Marc Ferris is author of “Star-Spangled Banner: The Unlikely History of America’s National Anthem.”
When Congress and President Trump approved a bill potentially providing space on the Mall for a National Desert Storm War Memorial, they delivered a slap in the face to the brave Americans who fought in World War I.
The Great War, so-called before the advent of World War II, is one of the nation’s many forgotten wars, evidenced by the fact that there is no national memorial to the conflict on the Mall. This disgrace helps consign the conflict to the cobwebs of memory.
Indeed, the 100th anniversary of the country’s declaration of war against Germany, on April 6, generated little fanfare. Participants in the war effort are deceased, of course, resulting in a lack of political pressure to find room on the Mall. Identifying a spot would be the right thing to do.
The existing World War I memorial on the Mall, built by D.C. dignitaries in 1931, honors only local service members, and few know of its existence. The modest marble structure is situated in a grove of trees 500 feet southwest of the massive National World War II Memorial (dedicated in 2004, 59 years after that war’s end).
Christened in 1981, it sits in a zone designated as Area 1, outside the core section of the Mall, the grassy grounds that stretch from the Lincoln Memorial to the U.S. Capitol and from the White House to the Jefferson Memorial.
The Desert Storm memorial also will be in Area 1, but one approved site, a field at 23rd Street and Constitution Avenue near the Vietnam Veterans Memorial, is a much more prominent spot for a war memorial than Pershing Park, which is one long city block from the Mall proper.

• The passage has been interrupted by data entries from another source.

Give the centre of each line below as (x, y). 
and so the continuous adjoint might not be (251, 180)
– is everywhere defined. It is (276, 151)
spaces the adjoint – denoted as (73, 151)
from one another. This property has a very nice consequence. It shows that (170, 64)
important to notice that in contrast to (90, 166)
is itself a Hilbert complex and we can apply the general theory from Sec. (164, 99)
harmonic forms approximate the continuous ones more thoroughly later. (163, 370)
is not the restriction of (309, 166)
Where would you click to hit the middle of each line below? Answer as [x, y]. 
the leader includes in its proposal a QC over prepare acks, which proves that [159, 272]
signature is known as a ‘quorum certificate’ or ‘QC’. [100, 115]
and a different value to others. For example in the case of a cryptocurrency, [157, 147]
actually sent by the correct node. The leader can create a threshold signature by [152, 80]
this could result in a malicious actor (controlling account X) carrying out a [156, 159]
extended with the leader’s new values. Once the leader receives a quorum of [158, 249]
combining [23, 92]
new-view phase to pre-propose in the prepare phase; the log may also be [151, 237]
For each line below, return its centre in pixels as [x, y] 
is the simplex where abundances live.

In 2013, anticipating the 100th anniversary of American entry into World War I, Congress created the United States World War I Centennial Commission, which sponsored a design competition to reimagine the Pershing Park space.
The organization selected the winner in 2016, and the project is slated for completion by November 2018, the centennial of the war’s end. The goal, however, is contingent on the ability to raise $30 million to $35 million in private funds.

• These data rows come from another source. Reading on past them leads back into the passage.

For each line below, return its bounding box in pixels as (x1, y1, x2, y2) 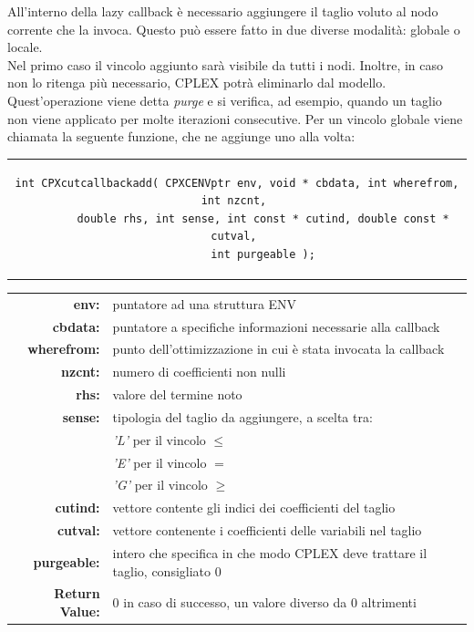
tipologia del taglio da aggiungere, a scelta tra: (112, 407, 373, 426)
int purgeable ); (211, 247, 315, 261)
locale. (7, 37, 43, 57)
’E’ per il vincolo (112, 452, 207, 471)
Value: (59, 602, 100, 621)
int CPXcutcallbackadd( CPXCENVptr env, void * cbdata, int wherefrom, (15, 176, 459, 190)
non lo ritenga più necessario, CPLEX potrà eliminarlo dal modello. (7, 73, 386, 92)
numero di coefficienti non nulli (112, 362, 286, 381)
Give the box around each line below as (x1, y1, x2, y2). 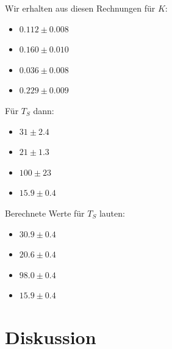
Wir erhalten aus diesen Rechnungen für (5, 2, 156, 14)
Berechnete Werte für (5, 206, 85, 219)
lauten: (99, 206, 125, 219)
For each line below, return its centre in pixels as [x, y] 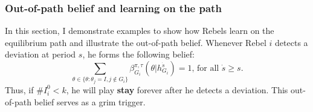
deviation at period [40, 54]
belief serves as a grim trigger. [90, 101]
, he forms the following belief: [139, 54]
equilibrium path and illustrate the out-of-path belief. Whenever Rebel [136, 42]
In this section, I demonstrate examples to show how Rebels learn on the [140, 31]
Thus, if [19, 89]
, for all [205, 68]
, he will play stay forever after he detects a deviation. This [177, 89]

Almost anything to gussy up the forlorn square would be welcome. The area’s pool basin is dry, and a kiosk is shuttered. The only references to the war — a statue of Pershing and a modest wall filled with text and maps outlining the progress of U.S. forces in the battle theater — occupy a small fraction of the property.

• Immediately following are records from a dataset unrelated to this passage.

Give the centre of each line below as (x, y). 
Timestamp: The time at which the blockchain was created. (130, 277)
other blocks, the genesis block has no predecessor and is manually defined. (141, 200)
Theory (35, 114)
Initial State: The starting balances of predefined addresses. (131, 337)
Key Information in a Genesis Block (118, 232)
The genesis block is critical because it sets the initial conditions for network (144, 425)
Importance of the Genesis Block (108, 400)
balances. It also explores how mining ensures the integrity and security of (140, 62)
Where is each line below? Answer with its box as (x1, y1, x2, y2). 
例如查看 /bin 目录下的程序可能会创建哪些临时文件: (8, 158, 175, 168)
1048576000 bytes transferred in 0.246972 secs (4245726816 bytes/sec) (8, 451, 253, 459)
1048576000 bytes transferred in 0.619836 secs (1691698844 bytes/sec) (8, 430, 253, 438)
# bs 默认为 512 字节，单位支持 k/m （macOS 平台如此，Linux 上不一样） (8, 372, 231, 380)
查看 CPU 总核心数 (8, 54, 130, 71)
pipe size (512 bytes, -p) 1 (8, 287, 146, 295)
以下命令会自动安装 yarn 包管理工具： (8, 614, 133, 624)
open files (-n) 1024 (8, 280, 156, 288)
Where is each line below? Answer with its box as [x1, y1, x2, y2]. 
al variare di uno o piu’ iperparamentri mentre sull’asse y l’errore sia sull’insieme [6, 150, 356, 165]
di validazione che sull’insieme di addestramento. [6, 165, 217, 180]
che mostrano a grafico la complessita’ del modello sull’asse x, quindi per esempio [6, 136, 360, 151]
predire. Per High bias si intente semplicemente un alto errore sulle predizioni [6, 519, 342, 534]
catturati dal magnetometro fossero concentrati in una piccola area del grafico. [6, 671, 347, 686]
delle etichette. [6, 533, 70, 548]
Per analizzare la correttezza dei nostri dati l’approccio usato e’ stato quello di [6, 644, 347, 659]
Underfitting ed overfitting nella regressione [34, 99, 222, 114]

But the winning design lacks a suitable sense of grandeur.
Those who served in the Gulf War during the early 1990s deserve their memorial, which will consist of a free-standing, coiled wall constructed of Kuwaiti limestone and will pay proper tribute to the 383 service members who died. It will stand out in its landscape — unlike Pershing Park, surrounded by urban bustle.
World War I remains an orphan in the country’s military history, despite its importance. President Woodrow Wilson, echoing Thomas Paine, correctly predicted that World War I would unleash “days that are to try men’s souls.” Once Congress declared war, the federal government embarked on its largest project up until that time.
Nearly from scratch, Washington mobilized to fight a total war at home and abroad, leading to an expanded federal bureaucracy that continued to balloon over the years.
For the first time, soldiers faced modern weaponry, including tanks, chemical agents, machine guns, viable submarines and air power, causing the deaths of more than 116,000 Americans.
No one should be surprised that those who fought in World War I received terrible treatment from the government that sent them into harm’s way. In addition to a major corruption scandal that roiled the Veterans Bureau in the mid-1920s, in 1932 Gen. Douglas MacArthur led a violent assault on the Bonus March camps in the District, dispersing several thousand unarmed Great War veterans seeking an early payout of their promised war bonuses as the Great Depression deepened.
By approving a Desert Storm memorial to occupy a site on the Mall, Congress continues to denigrate the legacy of World War I veterans. The federal government owes it to all service members to commemorate such a seminal episode in the country’s history at a prominent location on the Mall.
It is deplorable that the First World War has received such second-rate treatment in the nation’s capital.